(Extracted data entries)
* * *

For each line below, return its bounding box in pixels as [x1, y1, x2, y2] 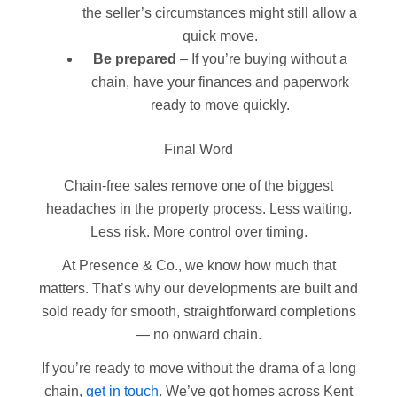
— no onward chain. [136, 326, 261, 342]
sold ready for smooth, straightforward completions [41, 303, 356, 319]
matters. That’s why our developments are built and [39, 280, 358, 296]
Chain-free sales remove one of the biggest [64, 177, 333, 193]
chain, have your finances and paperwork [90, 74, 349, 90]
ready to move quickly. [150, 97, 290, 113]
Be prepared [92, 51, 176, 67]
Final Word [164, 142, 233, 158]

* * *

TASK TO COMPLETE:
From the data above, count the lines that contain "ready" and write only that count.

COMPLETED TASK:
2